On Sunday, he showed his maturity on and off the pitch. As an ambassador for charity An Hour For Others, Trent invited a young Liverpool fan, Louis Henry, to join him on the lap of honour. It was, I’m sure, a very special day for Louis and his family. Louis even scored at the Kop end, something Trent knows about and something he will hope to make a regular occurrence for years to come.
Trent is the epitome of Jürgen Klopp’s resourceful management, belief in youth players and what can be achieved when they are given games. He is a loyal supporter, he comes from Liverpool, and he’ll do everything in his power to help bring the European Cup home. Our Young Player of the Season.
To another double-barreled idol, Alex Oxlade-Chamberlain. Our goal of the season scorer suffered an unfortunate end to his impressive debut year, when injury dashed his dream of appearing in the Champions League final as well as the World Cup. It was a sobering and bitter pill to swallow, though his confirmation of the injury via social media spoke of his character. He focused instead on sending well wishes to Sean Cox, the fan mercilessly attacked outside Anfield.
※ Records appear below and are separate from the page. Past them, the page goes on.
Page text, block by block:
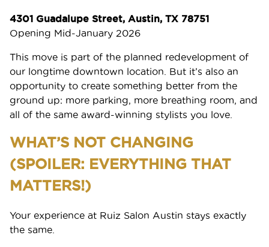
4301 Guadalupe Street, Austin, TX 78751
Opening Mid-January 2026
This move is part of the planned redevelopment of
our longtime downtown location. But it’s also an
opportunity to create something better from the
ground up: more parking, more breathing room, and
all of the same award-winning stylists you love.
WHAT’S NOT CHANGING
(SPOILER: EVERYTHING THAT
MATTERS!)
Your experience at Ruiz Salon Austin stays exactly
the same.
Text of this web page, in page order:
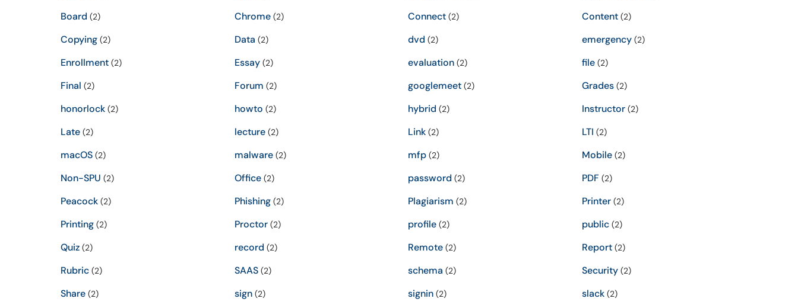
Board (2) Chrome(2) Connect (2) Content(2)
Copying (2) Data (2) dvd (2) emergency(2)
Enrollment (2) Essay(2) evaluation (2) file(2)
Final (2) Forum (2) googlemeet (2) Grades(2)
honorlock (2) howto (2) hybrid (2) Instructor(2)
Late (2) lecture(2) Link (2) LTI (2)
macOS (2) malware(2) mfp (2) Mobile(2)
Non-SPU (2) Office(2) password (2) PDF(2)
Peacock (2) Phishing(2) Plagiarism (2) Printer(2)
Printing (2) Proctor(2) profile (2) public(2)
Quiz (2) record (2) Remote (2) Report(2)
Rubric (2) SAAS(2) schema (2) Security(2)
Share (2) sign(2) signin (2) slack(2)

Remember when LFCTV posted the video with primary school pupils getting surprised by Philippe Coutinho, Roberto Firmino and Chamberlain at Christmas? Well, most of the kids struggled to recognise Chamberlain. He handled it in a humorous way though, with the cheeky personality we’ve come to know and love. I very much doubt he would be greeted by the same confused reception after the impact he’s had this season.
One young lad in particular who would recognise Alex very well is young fan Bobbi Jaggar, who was lucky enough to receive Chamberlain’s shirt after victory away at Manchester City. His dad Joe posted a tweet earlier this week saying that Chamberlain had heard they were struggling for final tickets, like many supporters, so he gave Bobbi and his Dad tickets to the final. This show of phenomenal kindness has gone down very well among supporters, and that side of him has no doubt helped aid his remarkable turnaround in his first season at Anfield.
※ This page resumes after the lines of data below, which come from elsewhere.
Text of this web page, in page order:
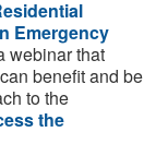
Emergency
webinar that
benefit and be
to the
the
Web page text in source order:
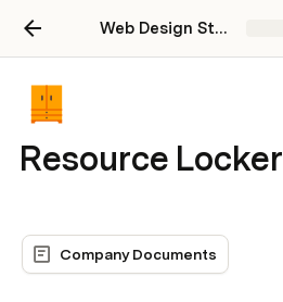
Web Design Studio Dashboard
Resource Locker
Company Documents
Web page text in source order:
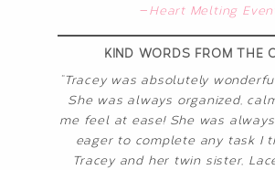
—Heart Melting
KIND WORDS FROM THE
“Tracey was absolutely
She was always organized,
me feel at ease! She was
eager to complete any task I
Tracey and her twin sister,

Another player who has seen his fortunes change is Andy Robertson. Our feisty, passionate Glaswegian was supposed to be a squad player, he’s now the club’s first-choice left back. It was about time we found another Scottish gem. We’ve been blessed with so many braveheart Scots over the years, from players to managers. The list is long and immense, and includes Bill Shankly, Billy Liddell, Ian St John, Alan Hansen, Graeme Souness, King Kenny and Gary Mac. The first ever Liverpool team to play in 1892 was made entirely of Scotsmen so it’s in our blood.
Robertson is next in line to that famous list of greats. He will be mindful too of those who failed to impress, like former Red Charlie Adam who was relegated this season with Stoke City. Robertson himself can sympathise with his international teammate. He himself sank to the Championship with Hull City last year before Klopp rescued him, at what now seems a bargain price.
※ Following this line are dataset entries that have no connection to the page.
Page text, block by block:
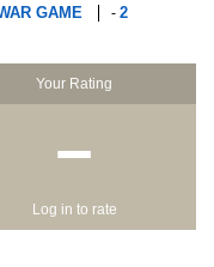
GAME - 2
Your Rating
−
Log in to rate
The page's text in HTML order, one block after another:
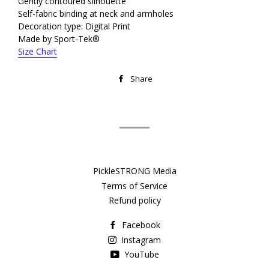
Self-fabric binding at neck and armholes
Decoration type: Digital Print
Made by Sport-Tek®
Size Chart
Share
PickleSTRONG Media
Terms of Service
Refund policy
Facebook
Instagram
YouTube
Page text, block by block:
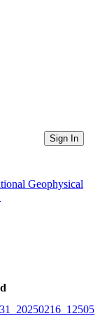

The 24-year-old has overcome unemployment, playing in the Third Division of Scottish football and relegation to reach the European Cup final. It is nothing short of incredible, with a wee dram of luck thrown in.
He too is charitable and was quick to reward young Liverpool fan, Alfie Radford, who donated his pocket money to Fans Supporting Foodbanks. Robertson sent him a signed Firmino shirt in the post citing “no one wants a left back’s shirt” — not realising that everybody wants this particular left back’s shirt. The fact he doesn’t know that makes us love him all the more. Having made us wait for his first goal, a special moment shared with all his teammates, we all hope he can repeat it on May 26.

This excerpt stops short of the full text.